Collected data
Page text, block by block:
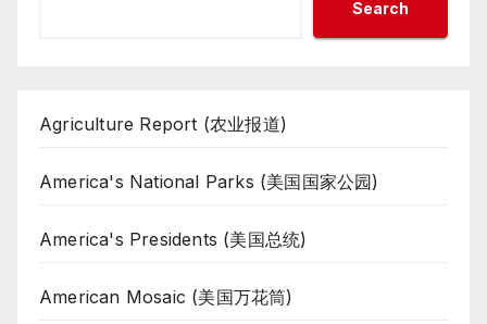
Search
Agriculture Report (农业报道)
America's National Parks (美国国家公园)
America's Presidents (美国总统)
American Mosaic (美国万花筒)
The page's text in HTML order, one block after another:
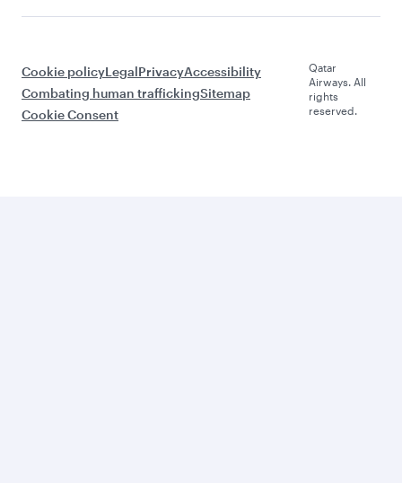
Cookie policyLegalPrivacyAccessibility
Combating human traffickingSitemap
Cookie Consent
Qatar
Airways. All
rights
reserved.
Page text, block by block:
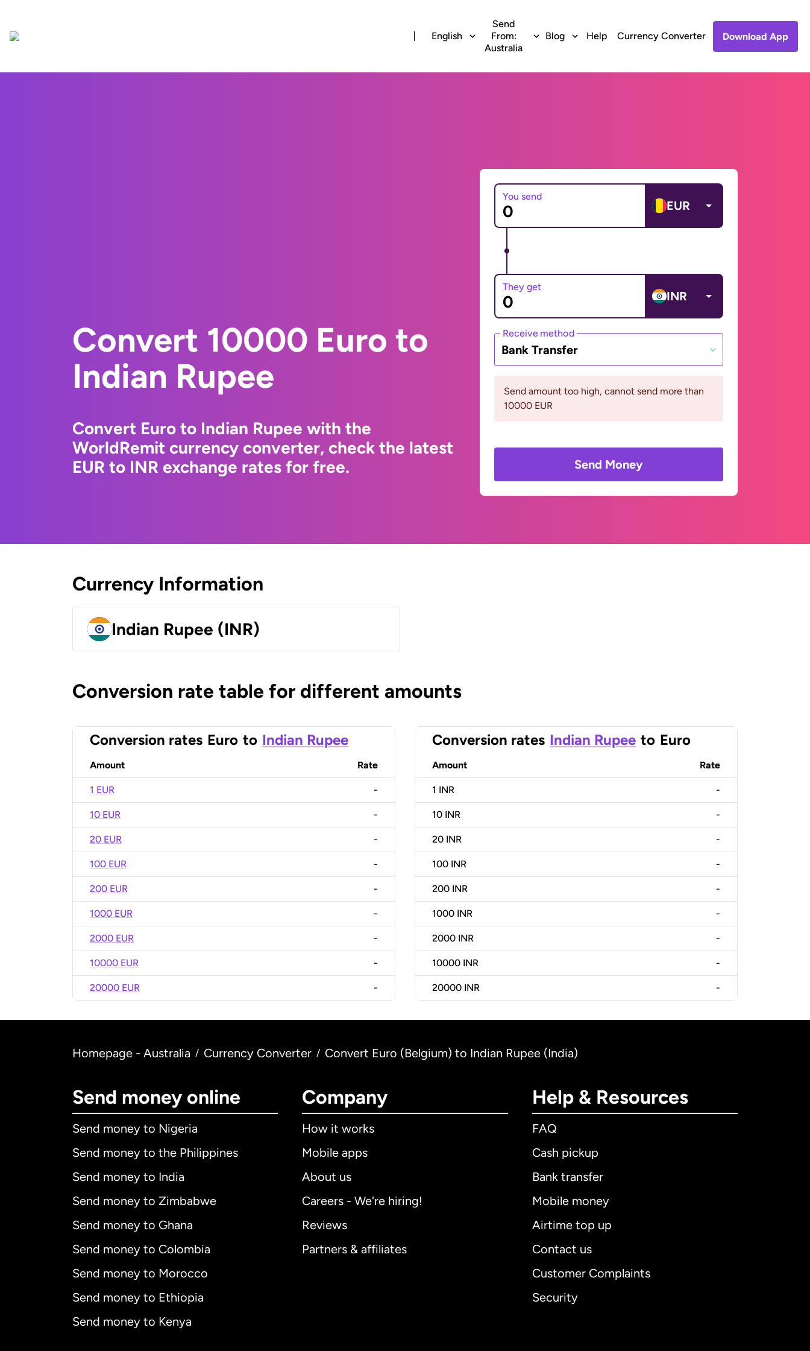
English
Send
From:
Australia
Blog Help Currency Converter Download App
Convert 10000 Euro to
Indian Rupee
Convert Euro to Indian Rupee with the
WorldRemit currency converter, check the latest
EUR to INR exchange rates for free.
You send
EUR
They get
INR
Receive method
Bank Transfer
Send amount too high, cannot send more than
10000 EUR
Send Money
Currency Information
Indian Rupee (INR)
Conversion rate table for different amounts
Conversion rates Euro to Indian Rupee
Amount Rate
1 EUR -
10 EUR -
20 EUR -
100 EUR -
200 EUR -
1000 EUR -
2000 EUR -
10000 EUR -
20000 EUR -
Conversion rates Indian Rupee to Euro
Amount Rate
1 INR -
10 INR -
20 INR -
100 INR -
200 INR -
1000 INR -
2000 INR -
10000 INR -
20000 INR -
Homepage - Australia / Currency Converter / Convert Euro (Belgium) to Indian Rupee (India)
Send money online
Send money to Nigeria
Send money to the Philippines
Send money to India
Send money to Zimbabwe
Send money to Ghana
Send money to Colombia
Send money to Morocco
Send money to Ethiopia
Send money to Kenya
Company
How it works
Mobile apps
About us
Careers - We're hiring!
Reviews
Partners & affiliates
Help & Resources
FAQ
Cash pickup
Bank transfer
Mobile money
Airtime top up
Contact us
Customer Complaints
Security
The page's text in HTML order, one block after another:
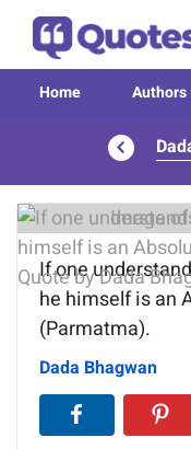
Home Authors
Image
If one
he himself is an
(Parmatma).
Dada Bhagwan
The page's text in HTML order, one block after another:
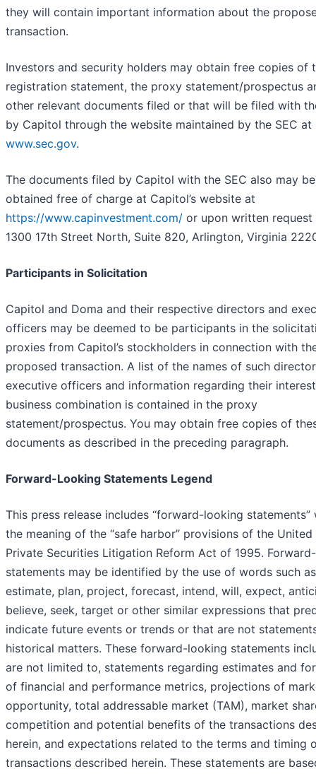
they will contain important information about the
transaction.
Investors and security holders may obtain free copies of
registration statement, the proxy statement/prospectus
other relevant documents filed or that will be filed with
by Capitol through the website maintained by the SEC at
www.sec.gov.
The documents filed by Capitol with the SEC also may be
obtained free of charge at Capitol’s website at
https://www.capinvestment.com/ or upon written request
1300 17th Street North, Suite 820, Arlington, Virginia
Participants in Solicitation
Capitol and Doma and their respective directors and
officers may be deemed to be participants in the
proxies from Capitol’s stockholders in connection with
proposed transaction. A list of the names of such
executive officers and information regarding their
business combination is contained in the proxy
statement/prospectus. You may obtain free copies of
documents as described in the preceding paragraph.
Forward-Looking Statements Legend
This press release includes “forward-looking statements”
the meaning of the “safe harbor” provisions of the United
Private Securities Litigation Reform Act of 1995.
statements may be identified by the use of words such as
estimate, plan, project, forecast, intend, will, expect,
believe, seek, target or other similar expressions that
indicate future events or trends or that are not
historical matters. These forward-looking statements
are not limited to, statements regarding estimates and
of financial and performance metrics, projections of
opportunity, total addressable market (TAM), market
competition and potential benefits of the transactions
herein, and expectations related to the terms and timing
transactions described herein. These statements are
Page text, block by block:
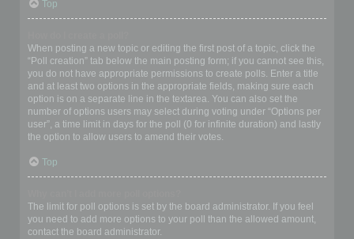
Top
When posting a new topic or editing the first post of a topic, click the
“Poll creation” tab below the main posting form; if you cannot see this,
you do not have appropriate permissions to create polls. Enter a title
and at least two options in the appropriate fields, making sure each
option is on a separate line in the textarea. You can also set the
number of options users may select during voting under “Options per
user”, a time limit in days for the poll (0 for infinite duration) and lastly
the option to allow users to amend their votes.
Top
The limit for poll options is set by the board administrator. If you feel
you need to add more options to your poll than the allowed amount,
contact the board administrator.
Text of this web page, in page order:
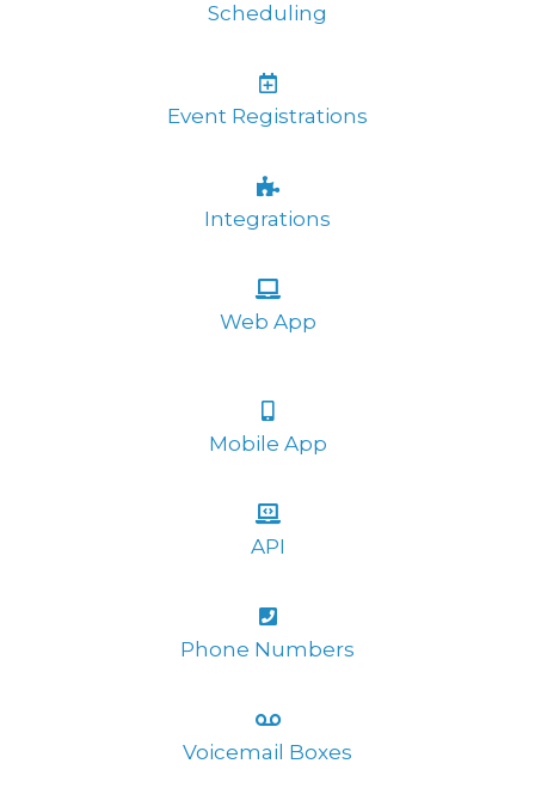
Scheduling
Event Registrations
Integrations
Web App
Mobile App
API
Phone Numbers
Voicemail Boxes
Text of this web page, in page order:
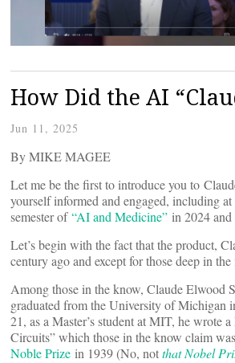
How Did the AI
Jun 11, 2025
By MIKE MAGEE
Let me be the first to introduce you to
yourself informed and engaged, including
semester of“AI and Medicine” in 2024
Let’s begin with the fact that the product,
century ago and except for those deep in
Among those in the know, Claude Elwood
graduated from the University of Michigan
21, as a Master’s student at MIT, he wrote
Circuits” which those in the know claim was
Noble Prize in 1939 (No, notthat Nobel
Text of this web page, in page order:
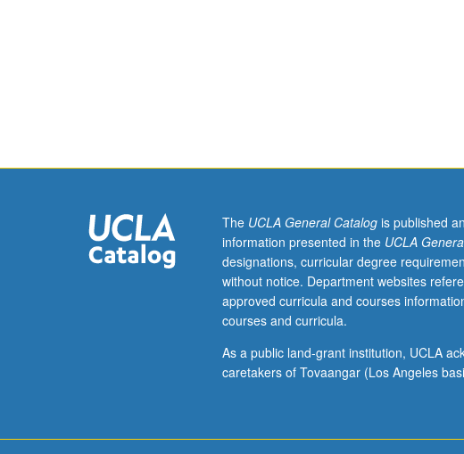
applicable
flight
structures,
suspension
bridges,
and
other
The UCLA General Catalogis published
information presented in the UCLA
designations, curricular degree
without notice. Department websites
approved curricula and courses
courses and curricula.
As a public land-grant institution, UCLA
caretakers of Tovaangar (Los Angeles
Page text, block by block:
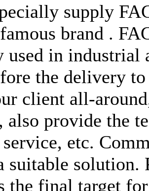
supply
brand .
used in industrial
the delivery
client all-
also provide the
etc.
suitable solution.
the final target

Assigned task -
What is the number of lines in the data that include "Euro"? Answer with that number alone.

Result of the task -
5